JavaScript Object Notation (JSON) is a log format that is a lightweight and structured data-interchange format [1]. JSON is a common format used for logs and APIs because it’s easy for machines to parse. The simple structure also makes it easy for humans to read, especially when used in conjunction with a utility called jq (JSON Query), which we will revisit after we cover the basics of JSON.
Objects
JSON uses curly braces to hold “objects,” which contain unordered key/value pairs [2]. A key/value pair is separated by a colon and each key/value pair is separated by a comma. You might recognize this format if you’ve ever decoded a JWT (JSON Web Token):
{
"alg": "HS256",
"typ": "JWT"
}
Arrays
JSON also uses ordered lists called “arrays” which can be contained within objects:
{
"method": "POST",
"url": "/aws/credentials",
“useragent”: [
"Mozilla/5.0 (X11; Linux x86_64) AppleWebKit/537.36 (KHTML, like Gecko) Chrome/81.0.4044.129 Safari/537.36"
] }
JQ to the Rescue
The jq tool is a free, open-source JSON processor written in portable C programming and has no runtime dependencies. It’s easy to parse and filter through JSON logs with jq and it’s already packaged in major distributions of Linux, but you can also download it [3].
Extracting Data from Logs
If we read a JSON file using the cat utility in Linux, it can be difficult to sort through the information:
This is where jq comes in handy! Using jq, we can interact with the data from JSON logs in a meaningful way.

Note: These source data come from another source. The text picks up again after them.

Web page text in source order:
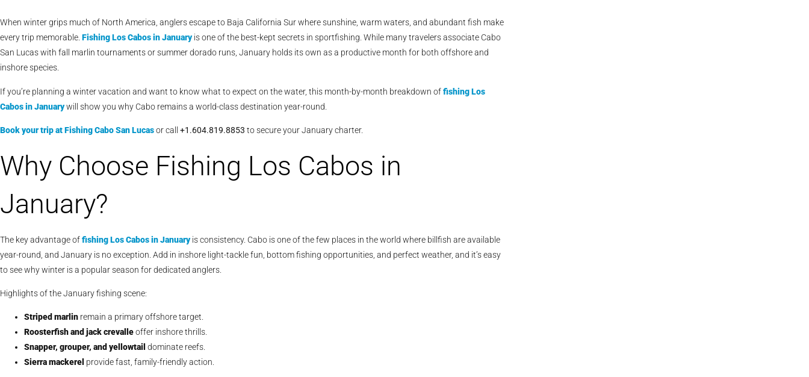
When winter grips much of North America, anglers escape to Baja California Sur where sunshine, warm waters, and abundant fish make
every trip memorable. Fishing Los Cabos in Januaryis one of the best-kept secrets in sportfishing. While many travelers associate Cabo
San Lucas with fall marlin tournaments or summer dorado runs, January holds its own as a productive month for both offshore and
inshore species.
If you’re planning a winter vacation and want to know what to expect on the water, this month-by-month breakdown offishing Los
Cabos in Januarywill show you why Cabo remains a world-class destination year-round.
Book your trip at Fishing Cabo San Lucasor call +1.604.819.8853 to secure your January charter.
Why Choose Fishing Los Cabos in
January?
The key advantage offishing Los Cabos in Januaryis consistency. Cabo is one of the few places in the world where billfish are available
year-round, and January is no exception. Add in inshore light-tackle fun, bottom fishing opportunities, and perfect weather, and it’s easy
to see why winter is a popular season for dedicated anglers.
Highlights of the January fishing scene:
Striped marlin remain a primary offshore target.
Roosterfish and jack crevalleoffer inshore thrills.
Snapper, grouper, and yellowtail dominate reefs.
Sierra mackerel provide fast, family-friendly action.
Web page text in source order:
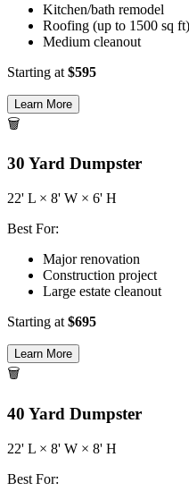
Kitchen/bath remodel
Roofing (up to 1500 sq ft)
Medium cleanout
Starting at $595
Learn More
🗑️
30 Yard Dumpster
22' L × 8' W × 6' H
Best For:
Major renovation
Construction project
Large estate cleanout
Starting at $695
Learn More
🗑️
40 Yard Dumpster
22' L × 8' W × 8' H
Best For:
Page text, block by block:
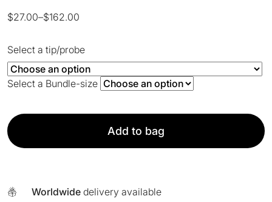
$27.00–$162.00
Price
$27.00
through
$162.00
Select a tip/probe
Select a Bundle-size
Add to bag
Worldwide delivery available
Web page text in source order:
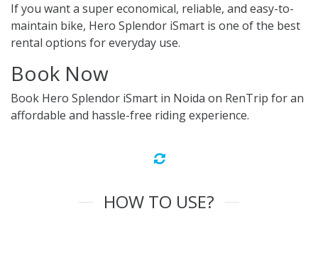
If you want a super economical, reliable, and easy-to-
maintain bike, Hero Splendor iSmart is one of the best
rental options for everyday use.
Book Now
Book Hero Splendor iSmart in Noida on RenTrip for an
affordable and hassle-free riding experience.
HOW TO USE?
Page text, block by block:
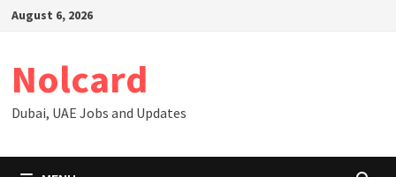
SkipAugust 6, 2026
Nolcard
Dubai, UAE Jobs and Updates
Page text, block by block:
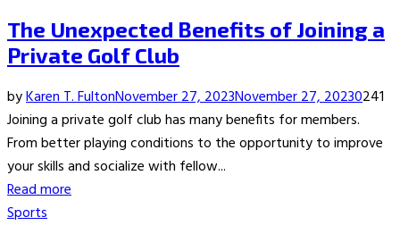
The Unexpected Benefits of Joining a
Private Golf Club
byKaren T. FultonNovember 27, 2023November 27, 20230241
Joining a private golf club has many benefits for members.
From better playing conditions to the opportunity to improve
your skills and socialize with fellow...
Read more
Sports
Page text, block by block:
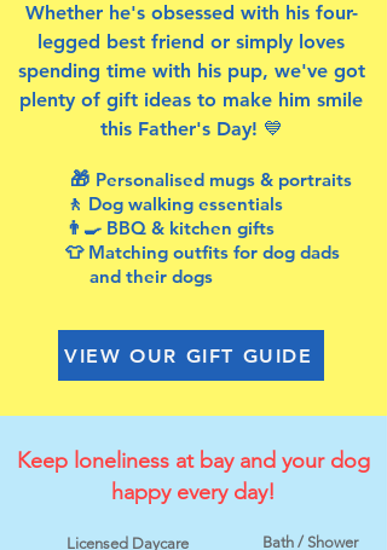
Whether he's obsessed with his four-
legged best friend or simply loves
spending time with his pup, we've got
plenty of gift ideas to make him smile
this Father's Day! 💙
Personalised mugs & portraits
Dog walking essentials
BBQ & kitchen gifts
Matching outfits for dog dads
their dogs
VIEW OUR GIFT GUIDE
Keep loneliness at bay and your dog
happy every day!
Licensed Daycare Bath / Shower

To read a JSON log with jq, we can either cat the file and pipe it through jq, or use the command:
jq . <filename>
Using jq with JSON logs makes it easier for the reader to sort through the data. However, simply printing the log to the screen isn’t enough to extract meaningful information when you’re dealing with large log files and thousands or more records to sort through.
Finding Keys
Recall that JSON consists of key/value pairs. We can list all the keys in a JSON file to help us extract specific information later:
cat logs/web/webhoneypot-2024-04-20.json | jq 'keys'
Source IPs
There’s a key named “sip” which stores source IP addresses. We can filter data by using dot notation with .<field name> [4]. To extract the source IPs from the JSON file, we can use .sip. Let’s look at all the source IPs in the log file by using jq, then pipe it to sort and remove the quotation marks in the output:
cat honeypot/logs/web/webhoneypot-2024-04-20.json | jq '.sip' | sort -u | tr -d "\""
Even better, we could use jq -r for raw output instead of using the tr utility to get rid of the quotation marks.
cat honeypot/logs/web/webhoneypot-2024-04-20.json | jq -r '.sip' | sort -u
Piping the previous command to wc -l, we can count how many lines there are, which will also tell us how many source IP addresses we have:
cat honeypot/logs/web/webhoneypot-2024-04-20.json | jq -r '.sip' | sort -u | wc -l
Extracting URIs
URIs are stored in the field name "url." The following command will print every URI in the log on separate lines:
cat logs/web/webhoneypot-2024-04-20.json | jq '.url'
Piping the previous command to wc -l, we can count the number of URIs, which is 105,218. That’s a lot!
However, if we pipe the jq command to sort, we will see there are duplicate values. Many of the same URIs were visited multiple times and from multiple IP addresses.
To extract a list of unique URIs and get rid of the duplicates, we can follow the same method in the last example by sorting the URIs, but pipe the command through sort or uniq.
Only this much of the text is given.